SFEM-4DP: A strain-based finite element model for 4D printing

Abstract

Four-dimensional (4D) printing extends three-dimensional (3D) printing by adding a time-based dimension, allowing printed structures to change and adapt over time. This smart behavior is built into smart materials during printing and activated by external stimuli. Unlike 3D-printed static structures, 4D-printed structures evolve, offering dynamic functionality for various applications. This study opens up new avenues for efficient modeling of 4D-printed structures by introducing a Strain-based Finite Element Model for 4D Printing (SFEM-4DP) that predicts time-dependent deformation behavior. By incorporating viscoelastic effects and nonlinear Green strain formulation, the proposed model captures large deformations while simplifying the modeling process and reducing the need for extensive parameter identification. A simulation tool is developed to implement the model and facilitate practical 4D printing predictions. Several numerical simulation cases are used to demonstrate the model’s flexibility and efficiency. The experimental verification include hydrogel doughnuts and bilayer composites of thermoplastic polyurethane (TPU) and hydrogel, demonstrating the model’s capability of dynamic deformation prediction.
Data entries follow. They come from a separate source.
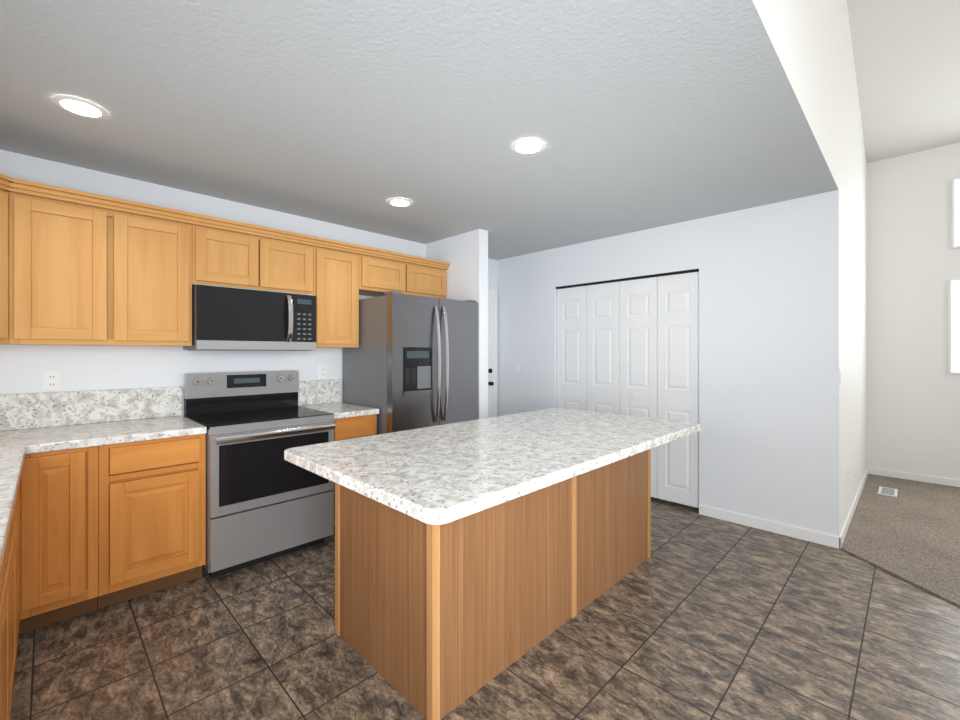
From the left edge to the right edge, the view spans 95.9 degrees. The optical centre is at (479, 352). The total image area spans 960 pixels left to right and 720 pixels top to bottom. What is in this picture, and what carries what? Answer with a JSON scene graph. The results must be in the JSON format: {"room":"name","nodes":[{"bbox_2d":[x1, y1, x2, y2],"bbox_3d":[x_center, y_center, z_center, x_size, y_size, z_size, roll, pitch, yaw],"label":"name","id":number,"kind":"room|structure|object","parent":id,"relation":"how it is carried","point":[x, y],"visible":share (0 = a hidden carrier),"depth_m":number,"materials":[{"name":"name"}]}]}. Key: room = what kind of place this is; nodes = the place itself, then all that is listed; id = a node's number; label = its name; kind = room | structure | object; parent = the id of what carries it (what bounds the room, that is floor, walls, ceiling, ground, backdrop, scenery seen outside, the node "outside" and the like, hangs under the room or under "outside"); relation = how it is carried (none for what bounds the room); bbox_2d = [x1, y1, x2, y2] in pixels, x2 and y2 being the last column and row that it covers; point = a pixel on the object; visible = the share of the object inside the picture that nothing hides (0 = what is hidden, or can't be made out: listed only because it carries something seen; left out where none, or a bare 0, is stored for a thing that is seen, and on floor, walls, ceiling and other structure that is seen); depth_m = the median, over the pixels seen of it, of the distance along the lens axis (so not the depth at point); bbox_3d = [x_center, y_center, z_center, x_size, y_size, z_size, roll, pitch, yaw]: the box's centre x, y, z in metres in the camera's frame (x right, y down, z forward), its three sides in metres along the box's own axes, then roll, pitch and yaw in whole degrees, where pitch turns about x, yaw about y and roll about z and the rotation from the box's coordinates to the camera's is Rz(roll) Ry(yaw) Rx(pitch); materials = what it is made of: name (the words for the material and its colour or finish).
{"room":"kitchen","nodes":[
{"label":"kitchen","id":0,"kind":"room"},
{"bbox_2d":[0,149,496,415],"bbox_3d":[-1.457,0.110,3.649,0.120,2.460,4.820,0,0,45],"label":"wall","id":1,"kind":"structure","parent":0,"point":[80,368],"depth_m":2.86,"materials":[{"name":"white paint"}]},
{"bbox_2d":[0,190,10,344],"bbox_3d":[-2.609,-0.427,1.990,0.594,0.765,0.603,0,0,45],"label":"upper cabinet","id":2,"kind":"object","parent":1,"relation":"attached to","point":[4,267],"visible":0.73,"depth_m":2.14,"materials":[{"name":"brown wood"}]},
{"bbox_2d":[0,173,449,269],"bbox_3d":[-1.336,-0.840,3.001,0.307,0.060,3.170,0,0,45],"label":"crown molding","id":3,"kind":"structure","parent":2,"relation":"on","point":[25,187],"depth_m":2.69,"materials":[{"name":"brown wood"}]},
{"bbox_2d":[43,370,59,390],"bbox_3d":[-2.493,0.160,2.521,0.008,0.115,0.072,0,0,45],"label":"electrical outlet plate","id":4,"kind":"object","parent":1,"relation":"attached to","point":[51,380],"visible":1,"depth_m":2.52,"materials":[{"name":"white plastic"}]},
{"bbox_2d":[9,192,191,345],"bbox_3d":[-2.205,-0.427,2.567,0.349,0.765,0.783,0,0,45],"label":"upper cabinet","id":5,"kind":"object","parent":1,"relation":"attached to","point":[80,275],"visible":1,"depth_m":2.40,"materials":[{"name":"brown wood"}]},
{"bbox_2d":[183,284,315,350],"bbox_3d":[-1.614,-0.225,3.084,0.454,0.414,0.758,0,0,45],"label":"over-the-range microwave","id":6,"kind":"object","parent":1,"relation":"attached to","point":[225,318],"visible":1,"depth_m":2.92,"materials":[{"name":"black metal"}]},
{"bbox_2d":[192,225,312,294],"bbox_3d":[-1.651,-0.622,3.122,0.349,0.376,0.782,0,0,45],"label":"upper cabinet","id":7,"kind":"object","parent":1,"relation":"attached to","point":[227,258],"visible":0.85,"depth_m":2.96,"materials":[{"name":"brown wood"}]},
{"bbox_2d":[319,365,326,378],"bbox_3d":[-1.333,0.160,3.681,0.008,0.115,0.072,0,0,45],"label":"electrical outlet plate","id":8,"kind":"object","parent":1,"relation":"attached to","point":[322,371],"visible":1,"depth_m":3.67,"materials":[{"name":"white plastic"}]},
{"bbox_2d":[313,247,358,347],"bbox_3d":[-1.238,-0.427,3.534,0.349,0.765,0.382,0,0,45],"label":"upper cabinet","id":9,"kind":"object","parent":1,"relation":"attached to","point":[335,282],"visible":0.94,"depth_m":3.41,"materials":[{"name":"brown wood"}]},
{"bbox_2d":[359,255,446,298],"bbox_3d":[-0.768,-0.667,4.004,0.349,0.285,0.947,0,0,45],"label":"upper cabinet","id":10,"kind":"object","parent":1,"relation":"attached to","point":[378,277],"visible":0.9,"depth_m":3.83,"materials":[{"name":"brown wood"}]},
{"bbox_2d":[488,289,496,417],"bbox_3d":[-0.111,0.295,4.859,0.069,2.090,0.915,0,0,45],"label":"hall door","id":11,"kind":"structure","parent":1,"relation":"in","point":[492,353],"depth_m":5.14,"materials":[{"name":"white"}]},
{"bbox_2d":[298,379,378,418],"bbox_3d":[-1.137,0.348,3.419,0.654,0.240,0.382,0,0,45],"label":"countertop","id":12,"kind":"structure","parent":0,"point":[322,395],"depth_m":3.57,"materials":[{"name":"stone"}]},
{"bbox_2d":[0,0,838,259],"bbox_3d":[-0.287,-1.170,2.564,3.309,0.100,4.700,0,0,45],"label":"ceiling","id":13,"kind":"structure","parent":0,"point":[636,115],"depth_m":1.98,"materials":[{"name":"grey paint"}]},
{"bbox_2d":[52,95,108,118],"bbox_3d":[-1.814,-1.113,1.969,0.190,0.006,0.190,0,0,45],"label":"recessed light","id":14,"kind":"object","parent":13,"relation":"in","point":[81,107],"visible":0.92,"depth_m":1.96,"materials":[{"name":"white"}]},
{"bbox_2d":[387,198,412,206],"bbox_3d":[-0.594,-1.113,3.210,0.190,0.006,0.190,0,0,45],"label":"recessed light","id":15,"kind":"object","parent":13,"relation":"in","point":[400,202],"visible":0.92,"depth_m":3.20,"materials":[{"name":"white"}]},
{"bbox_2d":[511,138,545,154],"bbox_3d":[0.262,-1.113,2.341,0.190,0.006,0.190,0,0,45],"label":"recessed light","id":16,"kind":"object","parent":13,"relation":"in","point":[527,145],"visible":0.94,"depth_m":2.33,"materials":[{"name":"white"}]},
{"bbox_2d":[425,229,487,418],"bbox_3d":[-0.244,0.110,4.221,0.785,2.460,0.115,0,0,45],"label":"wall","id":17,"kind":"structure","parent":0,"point":[465,255],"depth_m":3.97,"materials":[{"name":"white paint"}]},
{"bbox_2d":[10,497,959,719],"bbox_3d":[1.619,1.380,2.383,8.620,0.080,7.380,0,0,45],"label":"floor","id":18,"kind":"structure","parent":0,"point":[696,616],"depth_m":1.95,"materials":[{"name":"brown tile"}]},
{"bbox_2d":[0,477,20,719],"bbox_3d":[-1.875,0.904,1.292,2.579,0.871,0.654,0,0,45],"label":"base cabinet","id":19,"kind":"object","parent":18,"relation":"on","point":[10,592],"visible":0.71,"depth_m":1.43,"materials":[{"name":"brown wood"}]},
{"bbox_2d":[0,393,39,569],"bbox_3d":[-1.862,0.348,1.305,2.619,0.240,0.690,0,0,45],"label":"countertop","id":20,"kind":"structure","parent":19,"relation":"on","point":[30,423],"depth_m":2.07,"materials":[{"name":"stone"}]},
{"bbox_2d":[40,386,206,452],"bbox_3d":[-2.062,0.348,2.492,0.660,0.240,0.706,0,0,45],"label":"countertop","id":21,"kind":"structure","parent":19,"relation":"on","point":[69,419],"depth_m":2.57,"materials":[{"name":"stone"}]},
{"bbox_2d":[19,446,97,634],"bbox_3d":[-2.245,0.904,2.308,0.619,0.871,0.280,0,0,45],"label":"base cabinet","id":22,"kind":"object","parent":18,"relation":"on","point":[59,536],"visible":0.83,"depth_m":2.09,"materials":[{"name":"brown wood"}]},
{"bbox_2d":[97,434,205,609],"bbox_3d":[-1.978,0.904,2.575,0.619,0.871,0.472,0,0,45],"label":"base cabinet","id":23,"kind":"object","parent":18,"relation":"on","point":[151,516],"visible":0.85,"depth_m":2.34,"materials":[{"name":"brown wood"}]},
{"bbox_2d":[184,370,334,577],"bbox_3d":[-1.500,0.740,2.971,0.726,1.200,0.756,0,0,45],"label":"range","id":24,"kind":"object","parent":18,"relation":"on","point":[265,500],"visible":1,"depth_m":2.77,"materials":[{"name":"silver metal"}]},
{"bbox_2d":[324,414,376,537],"bbox_3d":[-1.136,0.904,3.417,0.619,0.871,0.381,0,0,45],"label":"base cabinet","id":25,"kind":"object","parent":18,"relation":"on","point":[354,427],"visible":0.15,"depth_m":3.19,"materials":[{"name":"brown wood"}]},
{"bbox_2d":[342,291,477,434],"bbox_3d":[-0.586,0.436,3.803,0.833,1.808,0.903,0,0,45],"label":"fridge","id":26,"kind":"object","parent":18,"relation":"on","point":[410,362],"visible":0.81,"depth_m":3.48,"materials":[{"name":"silver metal"}]},
{"bbox_2d":[335,449,650,719],"bbox_3d":[0.212,0.906,2.454,0.742,0.868,1.822,0,0,45],"label":"kitchen island","id":27,"kind":"object","parent":18,"relation":"on","point":[436,622],"visible":0.65,"depth_m":1.85,"materials":[{"name":"brown wood"}]},
{"bbox_2d":[284,408,700,524],"bbox_3d":[0.237,0.450,2.284,1.085,0.043,2.095,0,0,45],"label":"island countertop","id":28,"kind":"structure","parent":27,"relation":"on","point":[441,474],"depth_m":1.81,"materials":[{"name":"stone"}]},
{"bbox_2d":[497,190,840,536],"bbox_3d":[1.566,0.110,4.331,3.190,2.460,0.660,0,0,45],"label":"wall","id":29,"kind":"structure","parent":0,"point":[769,357],"depth_m":3.35,"materials":[{"name":"white paint"}]},
{"bbox_2d":[514,363,518,372],"bbox_3d":[0.421,0.170,5.003,0.072,0.115,0.008,0,0,45],"label":"switch plate","id":30,"kind":"object","parent":29,"relation":"attached to","point":[516,367],"visible":1,"depth_m":5.00,"materials":[{"name":"white plastic"}]},
{"bbox_2d":[556,269,698,507],"bbox_3d":[1.340,0.300,4.147,1.446,2.009,0.080,0,0,45],"label":"bifold door","id":31,"kind":"structure","parent":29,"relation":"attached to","point":[628,346],"depth_m":3.98,"materials":[{"name":"white wood"}]},
{"bbox_2d":[699,504,837,548],"bbox_3d":[2.135,1.299,3.286,0.888,0.082,0.013,0,0,45],"label":"baseboard","id":32,"kind":"structure","parent":29,"relation":"attached to","point":[829,540],"depth_m":3.23,"materials":[{"name":"white wood"}]},
{"bbox_2d":[752,0,866,529],"bbox_3d":[1.662,-1.960,2.256,0.120,6.600,7.260,0,0,45],"label":"wall","id":33,"kind":"structure","parent":0,"point":[811,40],"depth_m":3.17,"materials":[{"name":"white paint"}]},
{"bbox_2d":[839,369,841,385],"bbox_3d":[2.514,0.170,3.016,0.008,0.115,0.072,0,0,45],"label":"switch plate","id":34,"kind":"object","parent":33,"relation":"attached to","point":[840,377],"visible":1,"depth_m":2.99,"materials":[{"name":"white plastic"}]},
{"bbox_2d":[838,467,869,548],"bbox_3d":[3.361,1.299,3.860,0.013,0.082,2.558,0,0,45],"label":"baseboard","id":35,"kind":"structure","parent":33,"relation":"attached to","point":[842,535],"depth_m":3.51,"materials":[{"name":"white wood"}]},
{"bbox_2d":[841,474,959,606],"bbox_3d":[3.615,1.334,1.291,4.014,0.012,5.862,0,0,45],"label":"carpet floor","id":36,"kind":"structure","parent":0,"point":[910,533],"depth_m":3.19,"materials":[{"name":"beige carpet"}]},
{"bbox_2d":[878,486,897,496],"bbox_3d":[3.903,1.325,4.144,0.130,0.006,0.300,0,0,45],"label":"floor vent","id":37,"kind":"object","parent":36,"relation":"in","point":[887,491],"visible":0.98,"depth_m":4.13,"materials":[{"name":"white metal"}]},
{"bbox_2d":[847,0,959,163],"bbox_3d":[3.164,-3.229,0.838,4.250,2.351,7.380,0,0,45],"label":"ceiling","id":38,"kind":"structure","parent":0,"point":[906,53],"depth_m":3.76,"materials":[{"name":"white paint"}]},
{"bbox_2d":[867,142,959,479],"bbox_3d":[5.731,-1.960,3.405,4.250,6.600,0.120,0,0,45],"label":"wall","id":39,"kind":"structure","parent":0,"point":[913,384],"depth_m":4.53,"materials":[{"name":"white paint"}]},
{"bbox_2d":[870,468,959,486],"bbox_3d":[5.684,1.299,3.358,4.010,0.082,0.013,0,0,45],"label":"baseboard","id":40,"kind":"structure","parent":39,"relation":"attached to","point":[882,472],"depth_m":4.50,"materials":[{"name":"white wood"}]},
{"bbox_2d":[949,278,959,373],"bbox_3d":[5.110,-0.265,3.922,1.176,0.946,0.024,0,0,45],"label":"window","id":41,"kind":"structure","parent":39,"relation":"in","point":[954,326],"depth_m":4.31,"materials":[{"name":"white"}]},
{"bbox_2d":[951,177,959,248],"bbox_3d":[5.117,-1.390,3.915,1.156,0.696,0.024,0,0,45],"label":"window","id":42,"kind":"structure","parent":39,"relation":"in","point":[955,212],"depth_m":4.31,"materials":[{"name":"white"}]}
]}
Finally, two application cases of soft robotics-a transformable wheel and a soft gripper-are demonstrated based on the bilayer composites. • A strain-based model is proposed to simplify modeling in 4D printing. • Nonlinear Green strain is used to capture large deformations. • A simulation tool is developed for 4D printing prediction. • Results validate the model’s capability in predicting dynamic deformation. • Further applications in soft robotics are provided.